─── Data records
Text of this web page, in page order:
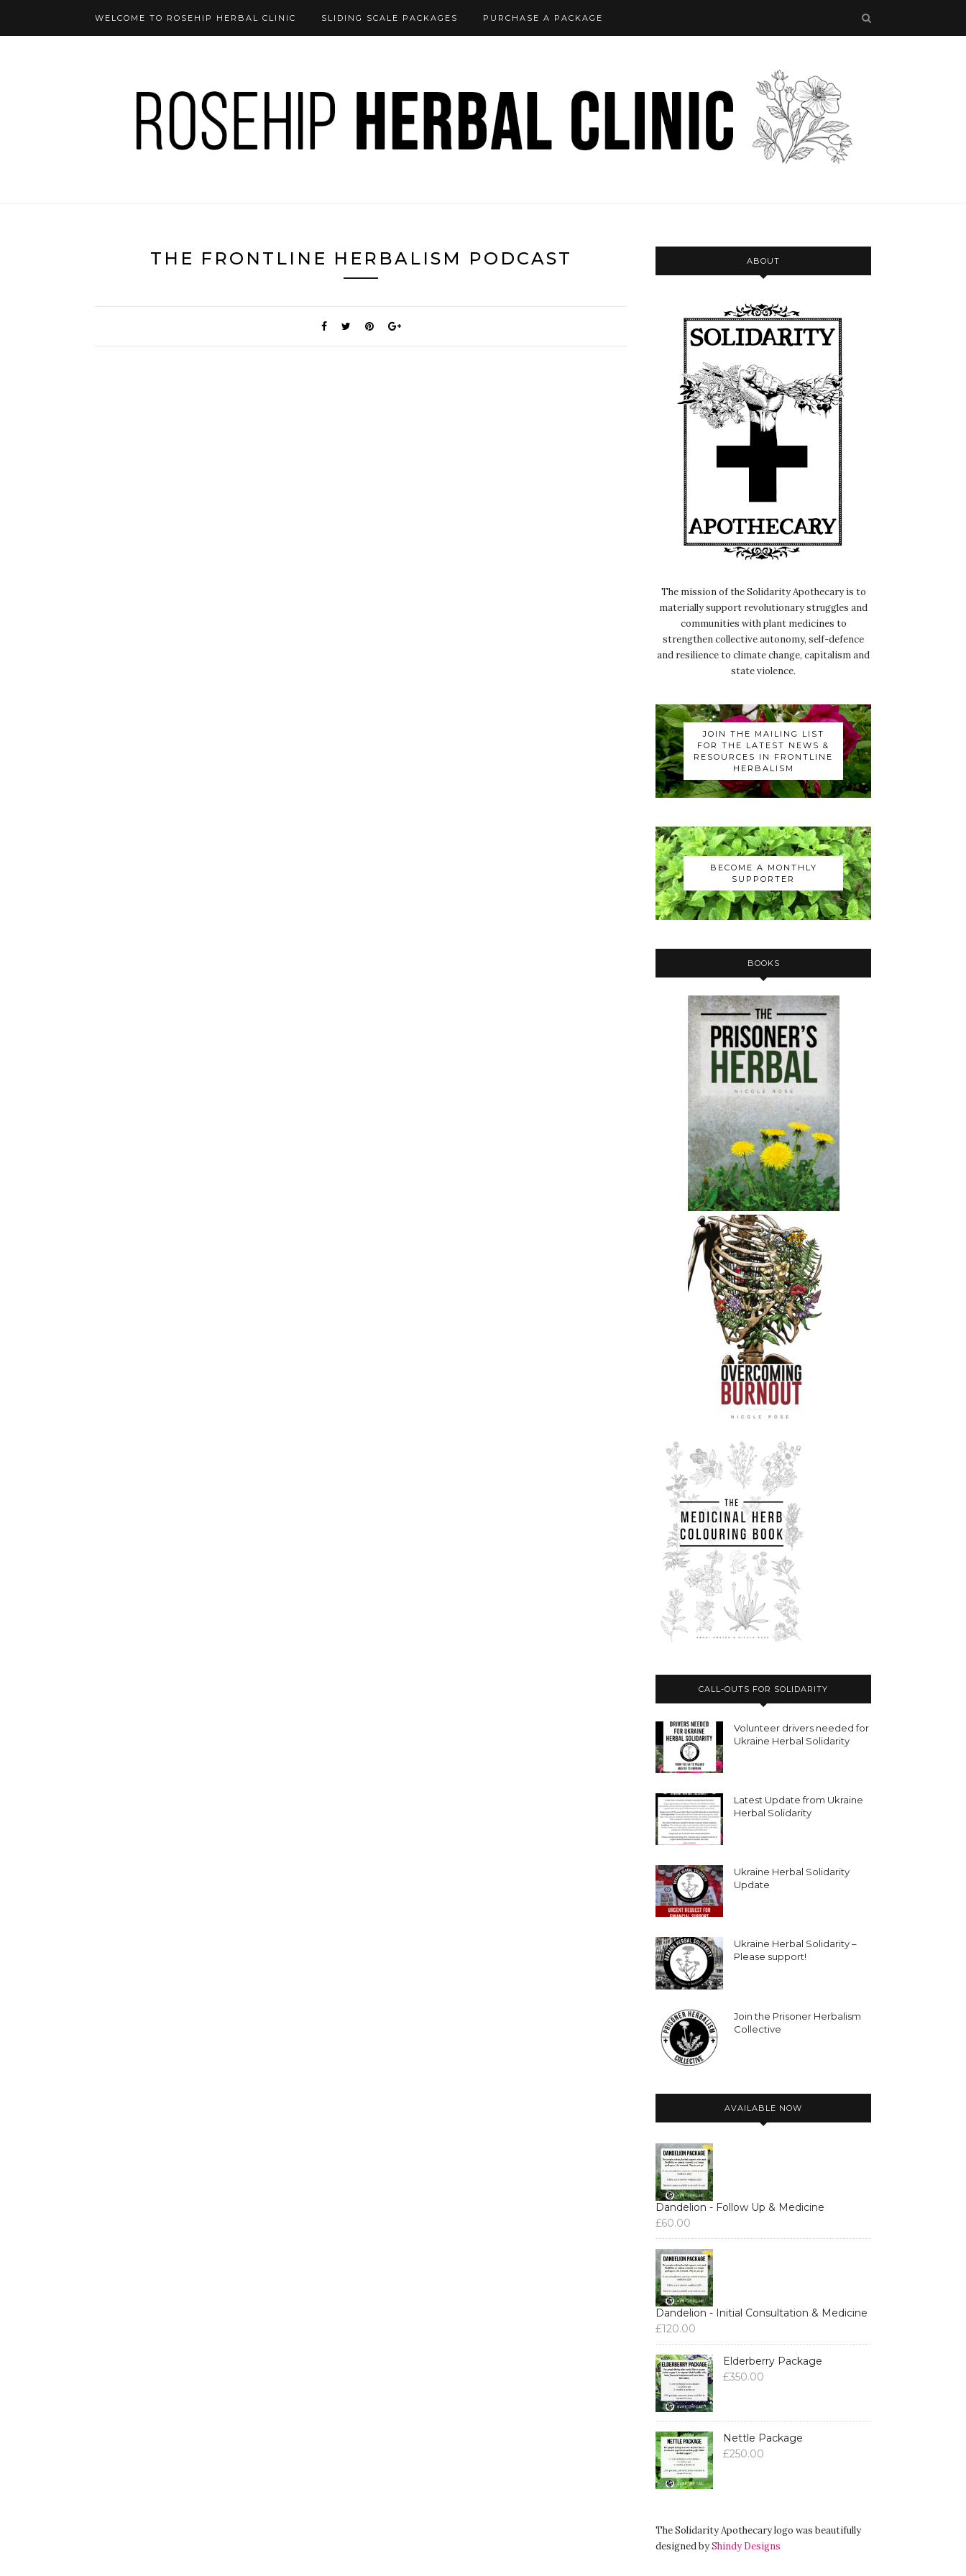
WELCOME TO ROSEHIP HERBAL CLINIC SLIDING SCALE PACKAGES PURCHASE A PACKAGE
THE FRONTLINE HERBALISM PODCAST ABOUT
The mission of the Solidarity Apothecary is to
materially support revolutionary struggles and
communities with plant medicines to
strengthen collective autonomy, self-defence
and resilience to climate change, capitalism and
state violence.
JOIN THE MAILING LIST
FOR THE LATEST NEWS &
RESOURCES IN FRONTLINE
HERBALISM
BECOME A MONTHLY
SUPPORTER
BOOKS
CALL-OUTS FOR SOLIDARITY
Volunteer drivers needed for
Ukraine Herbal Solidarity
Latest Update from Ukraine
Herbal Solidarity
Ukraine Herbal Solidarity
Update
Ukraine Herbal Solidarity –
Please support!
Join the Prisoner Herbalism
Collective
AVAILABLE NOW
Dandelion - Follow Up & Medicine
£60.00
Dandelion - Initial Consultation & Medicine
£120.00
Elderberry Package
£350.00
Nettle Package
£250.00
The Solidarity Apothecary logo was beautifully
designed byShindy Designs
──────
- Prompt
If a line in the records above includes the string "Apothecary", copy it.

- Exercise answer
The mission of the Solidarity Apothecary is to
The Solidarity Apothecary logo was beautifully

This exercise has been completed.